**TASK STATEMENT**
Your task is to find every line of the data that holds the string "looked" and copy it.
(Beginning of RECORD SET)
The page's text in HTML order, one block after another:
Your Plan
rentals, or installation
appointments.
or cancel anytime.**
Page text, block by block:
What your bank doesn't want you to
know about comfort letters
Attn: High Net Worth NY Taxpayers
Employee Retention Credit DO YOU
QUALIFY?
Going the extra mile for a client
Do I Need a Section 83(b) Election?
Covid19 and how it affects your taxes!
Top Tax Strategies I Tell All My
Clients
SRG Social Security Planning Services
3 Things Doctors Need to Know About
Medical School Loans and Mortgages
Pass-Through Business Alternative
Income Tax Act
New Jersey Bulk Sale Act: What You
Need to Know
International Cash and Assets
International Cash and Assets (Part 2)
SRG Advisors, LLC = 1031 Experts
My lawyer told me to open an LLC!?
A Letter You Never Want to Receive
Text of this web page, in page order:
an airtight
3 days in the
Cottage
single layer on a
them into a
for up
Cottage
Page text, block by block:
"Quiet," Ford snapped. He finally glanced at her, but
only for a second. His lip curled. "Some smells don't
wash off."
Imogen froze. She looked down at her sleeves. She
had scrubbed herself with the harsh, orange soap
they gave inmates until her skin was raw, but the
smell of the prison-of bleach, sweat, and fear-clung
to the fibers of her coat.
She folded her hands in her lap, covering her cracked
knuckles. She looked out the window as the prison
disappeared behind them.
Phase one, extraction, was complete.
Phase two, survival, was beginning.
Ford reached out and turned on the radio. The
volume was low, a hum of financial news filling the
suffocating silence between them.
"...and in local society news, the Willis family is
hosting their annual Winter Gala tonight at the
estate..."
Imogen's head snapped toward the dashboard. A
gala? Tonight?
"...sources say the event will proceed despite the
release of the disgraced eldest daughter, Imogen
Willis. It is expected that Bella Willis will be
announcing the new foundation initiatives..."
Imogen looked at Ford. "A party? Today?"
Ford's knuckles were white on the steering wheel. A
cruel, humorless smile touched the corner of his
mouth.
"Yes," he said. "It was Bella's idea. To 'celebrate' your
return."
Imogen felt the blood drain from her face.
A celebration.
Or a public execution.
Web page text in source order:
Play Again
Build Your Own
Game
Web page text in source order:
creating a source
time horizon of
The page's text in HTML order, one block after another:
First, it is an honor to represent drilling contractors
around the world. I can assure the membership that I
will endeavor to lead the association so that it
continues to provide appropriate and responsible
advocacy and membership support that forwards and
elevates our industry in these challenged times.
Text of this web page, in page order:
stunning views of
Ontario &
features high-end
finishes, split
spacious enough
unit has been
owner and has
(End of RECORD SET)
**SOLUTION**
Imogen froze. She looked down at her sleeves. She
knuckles. She looked out the window as the prison
Imogen looked at Ford. "A party? Today?"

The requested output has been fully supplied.